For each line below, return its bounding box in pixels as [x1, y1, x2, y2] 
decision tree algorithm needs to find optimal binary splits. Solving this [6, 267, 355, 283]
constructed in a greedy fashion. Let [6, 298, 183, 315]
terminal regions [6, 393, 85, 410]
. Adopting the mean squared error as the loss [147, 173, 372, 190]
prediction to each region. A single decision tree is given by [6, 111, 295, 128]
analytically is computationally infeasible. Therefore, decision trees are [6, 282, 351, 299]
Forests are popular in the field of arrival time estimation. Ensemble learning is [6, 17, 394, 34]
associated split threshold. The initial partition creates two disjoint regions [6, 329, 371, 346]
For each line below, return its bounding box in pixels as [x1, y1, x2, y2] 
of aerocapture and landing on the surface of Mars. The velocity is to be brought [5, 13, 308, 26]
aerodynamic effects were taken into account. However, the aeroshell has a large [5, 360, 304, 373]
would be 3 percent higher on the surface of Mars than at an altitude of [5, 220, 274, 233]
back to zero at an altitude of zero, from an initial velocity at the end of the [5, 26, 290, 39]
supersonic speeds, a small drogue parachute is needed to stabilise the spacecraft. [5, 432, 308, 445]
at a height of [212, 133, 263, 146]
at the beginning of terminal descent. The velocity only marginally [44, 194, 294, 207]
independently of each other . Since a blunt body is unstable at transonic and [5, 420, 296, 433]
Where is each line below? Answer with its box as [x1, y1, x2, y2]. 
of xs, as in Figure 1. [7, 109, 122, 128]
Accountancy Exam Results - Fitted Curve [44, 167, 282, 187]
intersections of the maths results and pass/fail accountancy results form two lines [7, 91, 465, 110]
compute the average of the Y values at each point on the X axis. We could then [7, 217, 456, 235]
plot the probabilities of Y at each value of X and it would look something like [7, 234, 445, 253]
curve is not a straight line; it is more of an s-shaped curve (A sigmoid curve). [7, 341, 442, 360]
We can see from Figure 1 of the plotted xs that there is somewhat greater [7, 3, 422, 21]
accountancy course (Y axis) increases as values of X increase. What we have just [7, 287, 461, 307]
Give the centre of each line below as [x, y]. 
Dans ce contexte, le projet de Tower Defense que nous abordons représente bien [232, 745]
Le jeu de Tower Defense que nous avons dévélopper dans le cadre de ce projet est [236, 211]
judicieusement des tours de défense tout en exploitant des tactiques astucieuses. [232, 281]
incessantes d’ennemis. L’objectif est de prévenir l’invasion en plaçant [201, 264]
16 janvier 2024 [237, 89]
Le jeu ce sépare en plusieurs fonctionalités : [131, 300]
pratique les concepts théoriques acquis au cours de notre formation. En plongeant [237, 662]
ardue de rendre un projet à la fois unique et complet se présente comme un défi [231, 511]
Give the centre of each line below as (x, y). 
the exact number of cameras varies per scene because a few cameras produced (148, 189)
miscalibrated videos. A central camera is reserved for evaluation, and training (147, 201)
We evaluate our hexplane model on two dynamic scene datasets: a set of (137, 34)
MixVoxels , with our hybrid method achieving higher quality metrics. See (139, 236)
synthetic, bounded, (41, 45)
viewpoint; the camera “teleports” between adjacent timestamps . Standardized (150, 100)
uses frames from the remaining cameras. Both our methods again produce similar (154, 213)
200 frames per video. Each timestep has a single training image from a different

* Work to be completed *
From the data above, work out how many lines contain the string "Tower" and reply with only the number.

* Task response *
2